We are using Ibis to build up the SQL expression. We are building it to execute on an OmniSci database, but most of the work should translate to any other Ibis backend.

Currently, we update the Vega Lite spec to take out the transforms and map them to Ibis. So we are implementing a very limited version of what you have here, targeting Ibis instead of Pandas, and using the extracted transforms in the VL spec.

However, our next goal is to support interactions, so that after a user interacts, a new query is computed and run. To do this, we are looking to switch from processing the Vega Lite spec to using the underlying Vega spec or graph. The idea being, we take the initial Altair chart, generate Vega Lite, convert to Vega, then pre-process the Vega spec to turn some of the transforms into a custom transform that will run the query using Ibis back on the kernel. We are tracking that here: https://github.com/Quansight/jupyterlab-omnisci/issues/54

On the Python side, that would involve somehow taking an existing Vega dataflow graph or Vega spec and understanding how those operations map to Ibis expressions. It seems that task shares a lot in common with what you have implemented here.
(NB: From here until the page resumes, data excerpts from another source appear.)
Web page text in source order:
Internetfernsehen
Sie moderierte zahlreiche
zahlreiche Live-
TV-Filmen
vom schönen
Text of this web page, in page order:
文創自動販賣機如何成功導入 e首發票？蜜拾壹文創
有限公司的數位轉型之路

Like I said, although this work initially targets OmniSci, and their database is particular suited to computing these types of analytic queries, I hope that the general approach will be useful generally for using Altair in Python with other data sources on the kernel, like Pandas dataframes or other databases.
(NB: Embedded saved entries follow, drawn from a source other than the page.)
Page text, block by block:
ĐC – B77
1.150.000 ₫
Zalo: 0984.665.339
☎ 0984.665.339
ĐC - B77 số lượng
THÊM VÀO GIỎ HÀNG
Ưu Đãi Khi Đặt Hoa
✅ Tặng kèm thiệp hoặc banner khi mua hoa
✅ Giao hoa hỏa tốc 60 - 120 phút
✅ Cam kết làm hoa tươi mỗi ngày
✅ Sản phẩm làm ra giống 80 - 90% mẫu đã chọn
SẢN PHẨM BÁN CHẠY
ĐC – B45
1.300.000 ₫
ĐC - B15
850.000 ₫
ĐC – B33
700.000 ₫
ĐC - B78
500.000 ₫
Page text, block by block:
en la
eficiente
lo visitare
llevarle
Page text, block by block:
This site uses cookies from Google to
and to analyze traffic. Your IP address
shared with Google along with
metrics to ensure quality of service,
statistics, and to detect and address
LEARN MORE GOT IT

I would be happy to collaborate on any part of this that you would like or get your feedback on your general approach and understand if you have thoughts on how to support this kind of use case on top of Altair.

Also, thank you for helping to maintain this repo!

It's a treat to be able to use the UX in Altair to create large scale visualizations.

jakevdp commented 5 years ago

Sounds good! I'm glad to hear you're working on that. Have you tackled evaluation of vega expressions yet? That was probably >50% of the effort that went into this repo, and I imagine it would be pretty directly applicable to what you're doing with Ibis. You could use the vegaexpr AST from here, but write an Ibis-focused set of node visitors in place of the pandas-focused node visitors used in this repo.

saulshanabrook commented 5 years ago

Have you tackled evaluation of vega expressions yet?

Nope!

That was probably >50% of the effort that went into this repo, and I imagine it would be pretty directly applicable to what you're doing with Ibis. You could use the vegaexpr AST from here, but write an Ibis-focused set of node visitors in place of the pandas-focused node visitors used in this repo.

That's good to know. When we hit that point, I will come back to this to see how I can reuse the work here.

ValdarT commented 4 years ago

Very glad to see there is work being done on pushing the aggregations down to Pandas. Perhaps the koalas library would be a relatively simple way of additionally supporting PySpark and hence bigger than RAM datasets? Altair is fantastic and this would be great for creating histograms, heatmaps and the like for summarising big data.

jakevdp commented 4 years ago

Over the past couple days I pushed a number of big updates to the package. Take a look at This Example in the README which shows how the package can be used to help Altair visualize larger datasets.

saulshanabrook commented 4 years ago

@jakevdp Nice!

We have moved our work to https://github.com/quansight/ibis-vega-transform to make it agnostic to omnisci. If you start exploring how to do this for interactive chars, we should chat to see if we can collaborate. We ended up writing a custom Vega transform that handles calling back to python to get new data, and we compile the original vega spec into a new one that uses that transform.